## [ACTION ITEM]
When the data below is printed, every line must match exactly and the images must be absent.

(Stored entries)
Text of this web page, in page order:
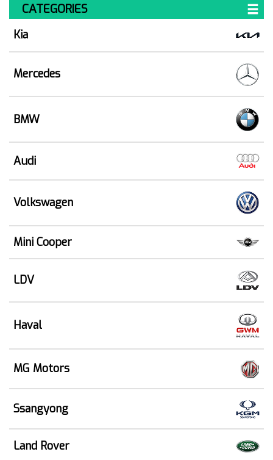
CATEGORIES
Kia
Mercedes
BMW
Audi
Volkswagen
Mini Cooper
LDV
Haval
MG Motors
Ssangyong
Land Rover
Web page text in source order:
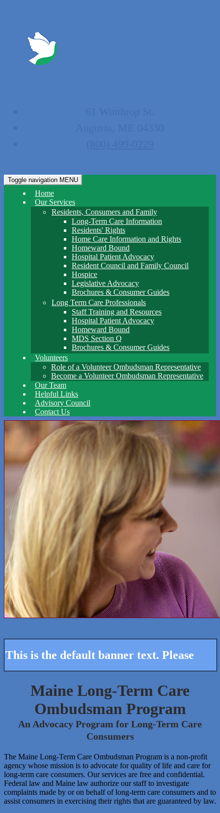
Toggle navigation MENU
Home
Our Services
Residents, Consumers and Family
Long-Term Care Information
Residents' Rights
Home Care Information and Rights
Homeward Bound
Hospital Patient Advocacy
Resident Council and Family Council
Hospice
Legislative Advocacy
Brochures & Consumer Guides
Long Term Care Professionals
Staff Training and Resources
Hospital Patient Advocacy
Homeward Bound
MDS Section Q
Brochures & Consumer Guides
Volunteers
Role of a Volunteer Ombudsman Representative
Become a Volunteer Ombudsman Representative
Our Team
Helpful Links
Advisory Council
Contact Us
This is the default banner text. Please
verify that your banner has been setup
properly.
Maine Long-Term Care
Ombudsman Program
An Advocacy Program for Long-Term Care
Consumers
The Maine Long-Term Care Ombudsman Program is a non-profit
agency whose mission is to advocate for quality of life and care for
long-term care consumers. Our services are free and confidential.
Federal law and Maine law authorize our staff to investigate
complaints made by or on behalf of long-term care consumers and to
assist consumers in exercising their rights that are guaranteed by law.
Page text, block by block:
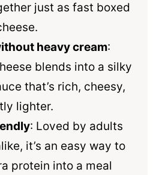
just as fast boxed
heavy cream:
blends into a silky
that’s rich, cheesy,
lighter.
: Loved by adults
it’s an easy way to
protein into a meal
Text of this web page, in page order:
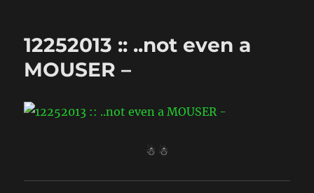
12252013 :: ..not even a
MOUSER –
☃ ☃
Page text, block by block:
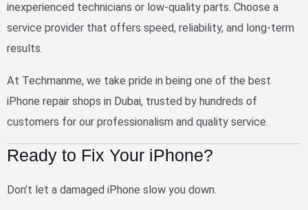
inexperienced technicians or low-quality parts. Choose a
service provider that offers speed, reliability, and long-term
results.
At Techmanme, we take pride in being one of the best
iPhone repair shops in Dubai, trusted by hundreds of
customers for our professionalism and quality service.
Ready to Fix Your iPhone?
Don’t let a damaged iPhone slow you down.
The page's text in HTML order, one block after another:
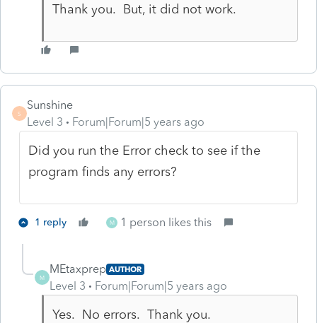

## [TASK OUTPUT]
Text of this web page, in page order:
CATEGORIES
Kia
Mercedes
BMW
Audi
Volkswagen
Mini Cooper
LDV
Haval
MG Motors
Ssangyong
Land Rover
Web page text in source order:
Toggle navigation MENU
Home
Our Services
Residents, Consumers and Family
Long-Term Care Information
Residents' Rights
Home Care Information and Rights
Homeward Bound
Hospital Patient Advocacy
Resident Council and Family Council
Hospice
Legislative Advocacy
Brochures & Consumer Guides
Long Term Care Professionals
Staff Training and Resources
Hospital Patient Advocacy
Homeward Bound
MDS Section Q
Brochures & Consumer Guides
Volunteers
Role of a Volunteer Ombudsman Representative
Become a Volunteer Ombudsman Representative
Our Team
Helpful Links
Advisory Council
Contact Us
This is the default banner text. Please
verify that your banner has been setup
properly.
Maine Long-Term Care
Ombudsman Program
An Advocacy Program for Long-Term Care
Consumers
The Maine Long-Term Care Ombudsman Program is a non-profit
agency whose mission is to advocate for quality of life and care for
long-term care consumers. Our services are free and confidential.
Federal law and Maine law authorize our staff to investigate
complaints made by or on behalf of long-term care consumers and to
assist consumers in exercising their rights that are guaranteed by law.
Page text, block by block:
just as fast boxed
heavy cream:
blends into a silky
that’s rich, cheesy,
lighter.
: Loved by adults
it’s an easy way to
protein into a meal
Text of this web page, in page order:
12252013 :: ..not even a
MOUSER –
☃ ☃
Page text, block by block:
inexperienced technicians or low-quality parts. Choose a
service provider that offers speed, reliability, and long-term
results.
At Techmanme, we take pride in being one of the best
iPhone repair shops in Dubai, trusted by hundreds of
customers for our professionalism and quality service.
Ready to Fix Your iPhone?
Don’t let a damaged iPhone slow you down.
The page's text in HTML order, one block after another:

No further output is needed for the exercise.